The first U.S. patients have been dosed in a phase 2/3 clinical trial testing whether a lead messenger RNA (mRNA) vaccine candidate can prevent infection with the virus that causes 2019 coronavirus disease (COVID-19).
NYU Grossman School of Medicine, under the auspices of NYU Langone Health’s Vaccine Center, served as one of the original sites for the initial stages of the same study that focused on the vaccine’s safety and if it was tolerated well. The next phase—2/3—for which NYU Grossman School of Medicine will also participate as 1 of 120 centers, may enroll up to 30,000 healthy participants aged 18 to 85 globally. The study will measure whether the vaccine candidate can protect against COVID-19 infection with severe acute respiratory syndrome coronavirus 2 (SARS-CoV-2).
Pfizer Inc. and BioNTech SE today announced the trial’s transition into its final stage. Vaccine designers at BioNTech sought to determine which protein components of SARS-CoV-2 were “most noticed by” the human immune system, with the goal of teaching the system to further attack them upon a future encounter with the virus, researchers say.
“It is tremendously encouraging to see the early phase of this trial succeed, and to have a lead candidate emerge for global testing,” says Mark J. Mulligan, MD, director of the Division of Infectious Diseases and Immunology and the Vaccine Center at NYU Langone. “We will continue to engage in rigorous scientific study to learn as soon as possible if this vaccine can be part of the public health solution to this terrible pandemic.”
NYU Langone was chosen as a trial center in part because of Dr. Mulligan’s expertise in infectious disease research programs that have over decades assessed investigational vaccines for HIV and several other viruses including Zika, Ebola, and pandemic influenza.
The study vaccine is part of the class called “mRNA vaccines” that with recent advances can quickly be computer-designed and scaled up into millions of doses if successful and pending regulatory approval using high-speed technologies. RNA-based vaccines also provide a level of safety since it is not possible to catch SARS-CoV-2 virus or COVID-19 disease from the RNA vaccines themselves.
Earlier Trial Phase Successful
mRNA vaccines are based on RNA, or ribonucleic acid, a form of genetic material similar to DNA. Human cells use mRNA to translate DNA instructions into proteins, the workhorse molecules that make up cell structures. In the pandemic coronavirus, RNA serves as the primary genetic material instead of DNA.
Two of the study vaccine candidates in phase 1 of the trial contained viral RNA encoding the “spike proteins” used by SARS-CoV-2 to attach to proteins on human cell surfaces, the first step in invading the cells in which it multiplies. Including the spikes in vaccines has the potential to make proteins required for viral survival (ability to infect) visible to the human immune system, say the investigators.
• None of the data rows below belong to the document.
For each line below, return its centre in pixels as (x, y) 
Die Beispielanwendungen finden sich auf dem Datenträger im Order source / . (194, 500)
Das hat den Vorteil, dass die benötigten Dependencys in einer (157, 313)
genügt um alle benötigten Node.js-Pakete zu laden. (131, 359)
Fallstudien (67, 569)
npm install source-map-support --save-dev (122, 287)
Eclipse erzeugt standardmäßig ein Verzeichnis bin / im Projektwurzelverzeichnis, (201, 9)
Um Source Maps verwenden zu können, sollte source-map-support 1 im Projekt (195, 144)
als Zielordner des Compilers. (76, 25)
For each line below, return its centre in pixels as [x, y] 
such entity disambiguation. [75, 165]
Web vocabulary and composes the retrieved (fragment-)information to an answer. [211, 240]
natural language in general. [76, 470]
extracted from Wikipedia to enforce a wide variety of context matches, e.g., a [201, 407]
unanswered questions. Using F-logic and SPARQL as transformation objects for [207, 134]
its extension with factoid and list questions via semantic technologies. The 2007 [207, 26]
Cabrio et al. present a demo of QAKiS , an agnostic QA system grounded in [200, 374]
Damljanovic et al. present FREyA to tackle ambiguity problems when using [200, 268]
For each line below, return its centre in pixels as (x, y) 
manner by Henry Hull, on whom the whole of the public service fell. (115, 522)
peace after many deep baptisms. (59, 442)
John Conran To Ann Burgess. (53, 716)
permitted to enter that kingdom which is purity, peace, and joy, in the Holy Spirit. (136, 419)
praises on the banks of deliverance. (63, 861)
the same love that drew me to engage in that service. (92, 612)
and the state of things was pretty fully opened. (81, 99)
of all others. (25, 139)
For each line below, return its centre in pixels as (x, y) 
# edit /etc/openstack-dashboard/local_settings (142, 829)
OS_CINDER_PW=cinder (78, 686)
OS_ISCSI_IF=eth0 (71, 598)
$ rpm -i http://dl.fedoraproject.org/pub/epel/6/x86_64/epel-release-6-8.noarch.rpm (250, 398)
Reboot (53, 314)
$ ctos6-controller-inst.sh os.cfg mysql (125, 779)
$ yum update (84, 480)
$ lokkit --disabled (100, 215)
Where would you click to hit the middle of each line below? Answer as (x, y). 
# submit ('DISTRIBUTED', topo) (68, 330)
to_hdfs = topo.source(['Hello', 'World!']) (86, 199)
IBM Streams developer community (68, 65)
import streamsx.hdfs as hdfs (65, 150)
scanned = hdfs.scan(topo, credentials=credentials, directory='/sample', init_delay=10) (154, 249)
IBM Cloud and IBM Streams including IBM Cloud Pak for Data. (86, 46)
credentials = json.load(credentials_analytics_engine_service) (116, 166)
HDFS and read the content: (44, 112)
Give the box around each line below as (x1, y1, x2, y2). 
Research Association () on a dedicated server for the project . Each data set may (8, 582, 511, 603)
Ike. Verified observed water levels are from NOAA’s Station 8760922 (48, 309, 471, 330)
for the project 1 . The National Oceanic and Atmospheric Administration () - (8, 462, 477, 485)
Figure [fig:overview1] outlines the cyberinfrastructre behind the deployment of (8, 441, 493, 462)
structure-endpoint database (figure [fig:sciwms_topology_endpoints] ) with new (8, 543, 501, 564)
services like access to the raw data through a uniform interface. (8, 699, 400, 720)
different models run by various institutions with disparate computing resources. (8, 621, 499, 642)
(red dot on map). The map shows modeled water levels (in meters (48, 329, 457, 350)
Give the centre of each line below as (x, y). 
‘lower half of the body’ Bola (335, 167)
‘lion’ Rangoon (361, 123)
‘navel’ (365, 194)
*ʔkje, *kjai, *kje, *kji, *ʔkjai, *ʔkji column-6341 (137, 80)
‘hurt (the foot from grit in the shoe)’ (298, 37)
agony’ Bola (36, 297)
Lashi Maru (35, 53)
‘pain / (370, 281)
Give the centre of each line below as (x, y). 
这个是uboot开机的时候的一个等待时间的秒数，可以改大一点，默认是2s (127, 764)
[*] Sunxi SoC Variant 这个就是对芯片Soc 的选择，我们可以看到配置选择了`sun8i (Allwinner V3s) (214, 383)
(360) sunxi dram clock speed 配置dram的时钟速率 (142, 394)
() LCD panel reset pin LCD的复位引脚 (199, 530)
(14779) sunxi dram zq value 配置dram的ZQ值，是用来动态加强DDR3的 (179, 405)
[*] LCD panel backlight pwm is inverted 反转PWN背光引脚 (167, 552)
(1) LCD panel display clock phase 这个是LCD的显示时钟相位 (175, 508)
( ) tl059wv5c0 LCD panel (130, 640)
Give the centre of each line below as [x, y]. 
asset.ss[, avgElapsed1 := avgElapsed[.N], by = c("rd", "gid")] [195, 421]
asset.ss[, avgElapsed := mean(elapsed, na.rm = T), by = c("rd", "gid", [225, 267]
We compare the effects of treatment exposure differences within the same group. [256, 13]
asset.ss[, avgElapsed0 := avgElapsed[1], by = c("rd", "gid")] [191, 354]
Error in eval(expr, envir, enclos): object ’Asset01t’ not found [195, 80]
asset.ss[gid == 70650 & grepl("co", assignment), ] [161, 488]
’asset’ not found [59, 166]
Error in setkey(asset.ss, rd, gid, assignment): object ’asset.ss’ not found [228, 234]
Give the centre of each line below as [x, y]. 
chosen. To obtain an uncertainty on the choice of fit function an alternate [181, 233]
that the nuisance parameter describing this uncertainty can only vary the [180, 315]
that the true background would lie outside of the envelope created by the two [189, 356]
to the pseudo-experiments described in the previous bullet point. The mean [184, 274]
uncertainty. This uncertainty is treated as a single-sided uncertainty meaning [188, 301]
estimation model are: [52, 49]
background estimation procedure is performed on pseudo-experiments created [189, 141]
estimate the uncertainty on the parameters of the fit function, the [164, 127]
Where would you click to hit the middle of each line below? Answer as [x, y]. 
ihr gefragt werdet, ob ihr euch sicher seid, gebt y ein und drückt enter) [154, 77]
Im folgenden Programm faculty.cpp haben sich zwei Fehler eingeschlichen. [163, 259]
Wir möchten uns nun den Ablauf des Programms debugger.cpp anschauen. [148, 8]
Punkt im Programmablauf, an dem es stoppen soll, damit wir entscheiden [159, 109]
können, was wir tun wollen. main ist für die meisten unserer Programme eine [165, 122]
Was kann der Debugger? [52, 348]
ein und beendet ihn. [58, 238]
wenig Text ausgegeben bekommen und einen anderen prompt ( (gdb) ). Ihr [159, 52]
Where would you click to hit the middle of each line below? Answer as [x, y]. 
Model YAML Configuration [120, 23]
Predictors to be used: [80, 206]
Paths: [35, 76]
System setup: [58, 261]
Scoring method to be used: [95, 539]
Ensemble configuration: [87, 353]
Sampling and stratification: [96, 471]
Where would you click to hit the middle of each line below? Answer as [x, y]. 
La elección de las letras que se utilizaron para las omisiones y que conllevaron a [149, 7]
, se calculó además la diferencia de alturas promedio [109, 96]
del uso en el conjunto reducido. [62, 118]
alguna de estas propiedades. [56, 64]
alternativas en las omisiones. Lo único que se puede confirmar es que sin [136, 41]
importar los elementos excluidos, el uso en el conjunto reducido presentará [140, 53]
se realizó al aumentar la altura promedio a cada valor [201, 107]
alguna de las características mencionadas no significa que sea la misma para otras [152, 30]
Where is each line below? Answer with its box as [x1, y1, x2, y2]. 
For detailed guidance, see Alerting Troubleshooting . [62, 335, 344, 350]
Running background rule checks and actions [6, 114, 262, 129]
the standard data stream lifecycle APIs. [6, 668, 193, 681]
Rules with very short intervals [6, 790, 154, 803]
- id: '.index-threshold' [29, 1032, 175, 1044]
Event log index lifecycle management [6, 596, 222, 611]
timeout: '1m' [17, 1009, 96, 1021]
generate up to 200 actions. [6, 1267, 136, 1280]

For this reason, the lead vaccine to move forward into the larger trial, BNT162b2, will encode an optimized SARS-CoV-2 full-length spike glycoprotein, at a 30-µg dose level in a 2-dose regimen.
Such vaccine injections are delivered in small segments of mRNA encoding spike protein into the arm muscles of participants. All vaccine versions are encased in a fatty lipid particle meant to prevent their destruction by enzymes, and to let them persist long enough to enter the cytoplasm of cells in muscle and nearby lymph nodes. Once there, the spike protein is made and triggers the production of antibodies, immune proteins that specifically glom onto this viral target protein, disabling it and tagging it for removal from the body.
The current, ongoing clinical trial began with a phase 1/2A study on May 4, 2020. The company reported today that subjects that received 2 doses of either 10 or 30 µg of BNT162b2 expressing the SARS-CoV-2 spike protein had significantly elevated spike-binding antibodies at day 28 (7 days after dose 2). Also 7 days after dose 2, all subjects who received 10 or 30 µg of BNT162b2 had SARS-CoV-2 “neutralizing antibodies,” capable of defending cells from the virus, and of blocking its biological effects. Local reactions and systemic side effects after immunization were dose-dependent, generally mild to moderate, and short-lived. No serious adverse events were reported by the company.
The phase 2/3 trial is designed as a 1:1 vaccine candidate to placebo, randomized, observer-blinded study to obtain safety, immune response, and efficacy data needed for regulatory review.
If the ongoing studies are successful and the vaccine candidate receives regulatory approval, the companies expect to manufacture up to 100 million doses by the end of 2020 and potentially more than 1.3 billion doses by the end of 2021. On July 22, the U.S. government placed an initial order of 100 million doses for $1.95 billion, with the right to acquire up to 500 million additional doses from the company.